Backgrounds: Helicobacter pylori infect more than half of the global population. It is suggested to be related with gastritis, peptic ulcer disease (PUD), and gastric cancer. Aims: The aim of this present study was to evaluate proinflammatory cytokines including interleukin 1, 6, 8, 10, and thrombomodulin in H. pylori-infected patients with PUD and gastric cancer. Patients: This cross-sectional study was conducted in Taleghani Hospital on 111 patients with H. pylori infection. Materials and Methods: Patients were divided into three groups of PUD, cancer, and control (normal on endoscopy), according to the results of endoscopy. The serum levels of interleukins 1, 6, 8, and 10 and thrombomodulin was determined using enzyme-linked immunosorbent assay (ELISA) technique. H. pylori infection was diagnosed by histological examination of the endoscopic biopsy. Results: One hundred eleven patients were included in the study; 30 as PUD group, 30 as gastric cancer group, and 51 as controls. There was no significant difference between the means of IL-1 and IL-10 levels among the three groups (P = 0.744 and 0.383, respectively). IL-6, IL-8, and thrombomodulin levels were found to be statically different among the three groups (P < 0.05). The level of IL-6, IL-8, and thrombomodulin in cancer group was significantly higher than PUD and control groups (P < 0.05). Conclusion: There is a significant association between H. pylori infection and serum IL-6, IL-8, and thrombomodulin but such relation is not present between H. pylori and IL-1 and IL-10. Immunity response (IL-6, IL-8 and thrombomodulin) is more severe in cancer patient than PUD.

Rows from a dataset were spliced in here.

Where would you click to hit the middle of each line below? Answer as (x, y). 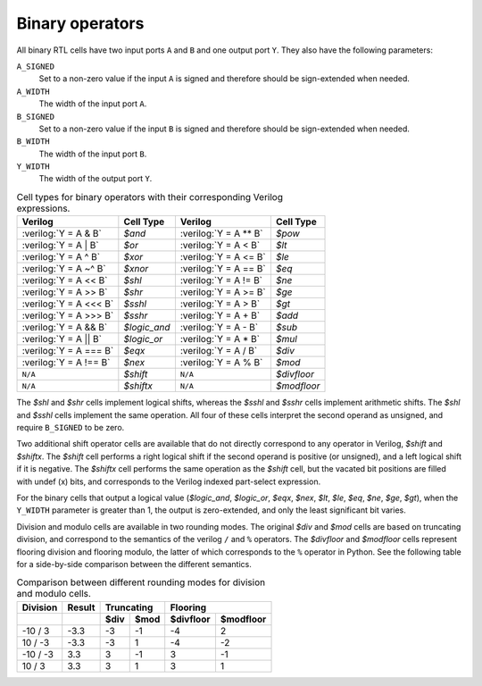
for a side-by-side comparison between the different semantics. (134, 564)
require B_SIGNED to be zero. (71, 427)
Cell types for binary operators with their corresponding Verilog (150, 197)
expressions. (43, 208)
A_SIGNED (36, 66)
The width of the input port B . (93, 154)
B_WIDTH (33, 142)
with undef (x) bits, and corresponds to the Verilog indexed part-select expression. (169, 481)
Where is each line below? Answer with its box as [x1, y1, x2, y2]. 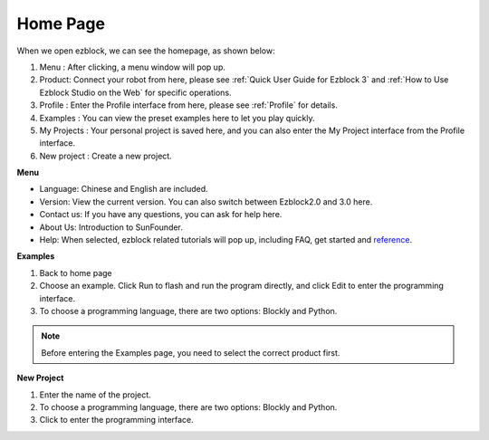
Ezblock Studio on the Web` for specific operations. [39, 87, 232, 98]
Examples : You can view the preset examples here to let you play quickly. [39, 112, 316, 123]
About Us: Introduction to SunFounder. [39, 222, 183, 233]
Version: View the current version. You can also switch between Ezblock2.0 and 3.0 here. [39, 196, 373, 207]
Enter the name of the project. [39, 389, 151, 400]
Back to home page [39, 267, 112, 278]
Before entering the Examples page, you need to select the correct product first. [41, 347, 340, 358]
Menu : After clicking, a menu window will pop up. [39, 62, 225, 72]
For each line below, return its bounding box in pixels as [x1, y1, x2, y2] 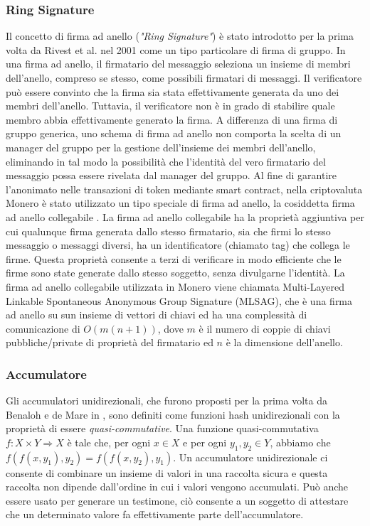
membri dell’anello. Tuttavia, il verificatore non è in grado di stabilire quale [6, 98, 335, 113]
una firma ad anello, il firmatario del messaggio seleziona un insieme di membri [6, 56, 351, 71]
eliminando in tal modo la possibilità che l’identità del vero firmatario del [6, 154, 326, 168]
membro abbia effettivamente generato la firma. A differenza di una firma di [6, 112, 338, 127]
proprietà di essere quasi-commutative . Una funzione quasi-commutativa [6, 421, 319, 436]
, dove [157, 321, 184, 336]
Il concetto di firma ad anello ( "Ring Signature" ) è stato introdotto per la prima [6, 28, 354, 43]
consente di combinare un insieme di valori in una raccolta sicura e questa [6, 465, 328, 480]
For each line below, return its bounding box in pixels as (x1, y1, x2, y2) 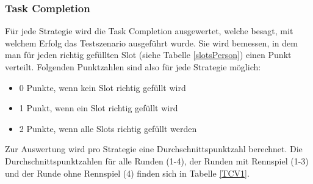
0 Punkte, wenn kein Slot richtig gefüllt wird (19, 81, 186, 94)
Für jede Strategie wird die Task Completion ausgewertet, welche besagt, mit (5, 24, 293, 37)
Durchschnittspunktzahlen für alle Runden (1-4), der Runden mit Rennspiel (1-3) (5, 154, 309, 167)
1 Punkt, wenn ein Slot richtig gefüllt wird (19, 101, 178, 114)
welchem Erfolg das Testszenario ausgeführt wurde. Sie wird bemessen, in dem (5, 36, 298, 49)
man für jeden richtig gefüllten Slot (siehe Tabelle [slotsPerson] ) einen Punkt (5, 48, 292, 61)
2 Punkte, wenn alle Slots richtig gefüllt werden (19, 122, 197, 134)
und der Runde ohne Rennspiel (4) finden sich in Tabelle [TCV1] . (5, 166, 250, 179)
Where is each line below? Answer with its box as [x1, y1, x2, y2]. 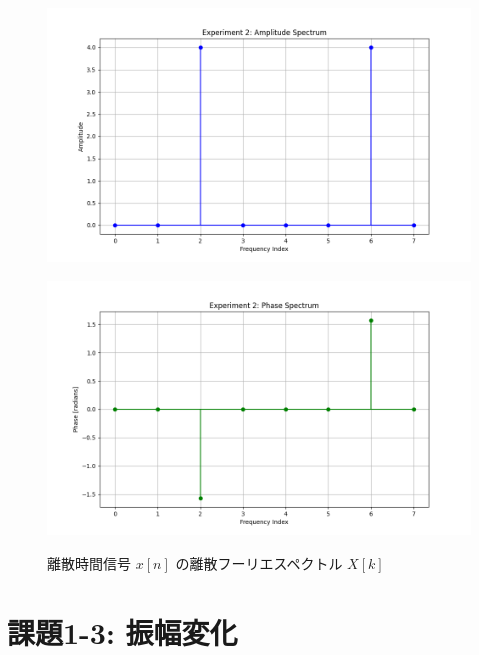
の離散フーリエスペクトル [175, 552, 343, 573]
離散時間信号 [47, 552, 131, 573]
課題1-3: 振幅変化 [7, 611, 238, 652]
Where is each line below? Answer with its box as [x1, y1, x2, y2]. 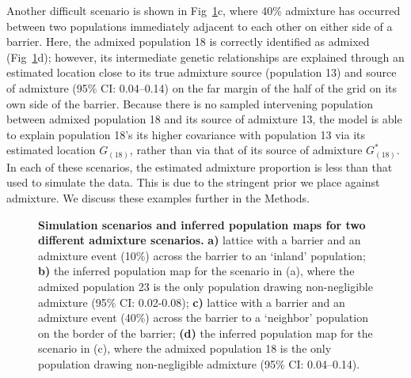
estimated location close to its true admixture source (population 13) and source [6, 64, 397, 81]
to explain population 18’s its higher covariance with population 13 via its [6, 126, 366, 142]
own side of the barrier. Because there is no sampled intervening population [6, 95, 374, 112]
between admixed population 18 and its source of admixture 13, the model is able [6, 111, 402, 127]
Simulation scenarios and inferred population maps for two [38, 216, 366, 232]
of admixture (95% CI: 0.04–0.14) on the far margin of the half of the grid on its [6, 79, 397, 96]
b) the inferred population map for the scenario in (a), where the [38, 263, 355, 279]
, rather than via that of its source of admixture [129, 142, 363, 158]
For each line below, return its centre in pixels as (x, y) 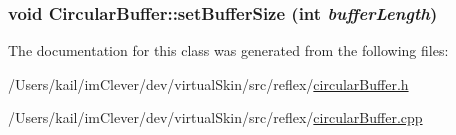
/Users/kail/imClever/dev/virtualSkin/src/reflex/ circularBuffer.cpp (215, 117)
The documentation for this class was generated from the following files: (228, 50)
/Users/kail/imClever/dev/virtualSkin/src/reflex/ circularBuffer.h (208, 83)
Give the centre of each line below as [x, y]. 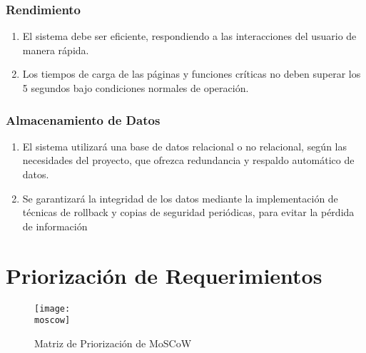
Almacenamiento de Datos [83, 119]
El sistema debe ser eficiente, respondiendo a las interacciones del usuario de [189, 36]
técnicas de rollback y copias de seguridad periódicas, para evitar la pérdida [188, 212]
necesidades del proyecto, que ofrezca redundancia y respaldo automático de [188, 160]
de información [55, 226]
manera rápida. [56, 50]
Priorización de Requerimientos [164, 275]
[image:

Keywords: Cytokine, Helicobacter pylori, interleukin, peptic ulcer disease

How to cite this article:
Haghazali M, Molaei M, Mashayekhi R, Zojaji H, Pourhoseingholi MA, Shooshtarizadeh T, Mirsattari D, Zali MR. Proinflammatory cytokines and thrombomodulin in patients with peptic ulcer disease and gastric cancer, infected with Helicobacter pylori. Indian J Pathol Microbiol 2011;54:103-6

How to cite this URL:
Haghazali M, Molaei M, Mashayekhi R, Zojaji H, Pourhoseingholi MA, Shooshtarizadeh T, Mirsattari D, Zali MR. Proinflammatory cytokines and thrombomodulin in patients with peptic ulcer disease and gastric cancer, infected with Helicobacter pylori. Indian J Pathol Microbiol [serial online] 2011 [cited 2022 Jan 18];54:103-6. Available from: https://www.ijpmonline.org/text.asp?2011/54/1/103/77343

   Introduction Top

Helicobacter pylori is a gram-negative bacterium that persistently colonizes more than half of the global human population. [1],[2] It is probably the most prevalent human pathogen worldwide. [3] Since H. pylori was initially suggested in 1983 by Marshall and Warren to be implicated in gastritis and peptic ulcer disease. [4] H. pylori has also been found associated with gastric carcinoma and was classified as a class I carcinogen. [5] Most H. pylori infections are acquired early in life and may persist for the life of the individual. [6] While infected individuals mount an inflammatory response that becomes chronic, along with a detectable adaptive immune response, these responses are ineffective in clearing the infection. [7] H. pylori has unique features that allow it to reside within the harsh conditions of the gastric environment, and also to evade the host immune response. [1] In order to successfully colonize the human stomach, H. pylori must initially overcome multiple innate host defenses. Remarkably, H. pylori can persistently colonize the stomach for decades or an entire lifetime despite development of an acquired immune response. [1]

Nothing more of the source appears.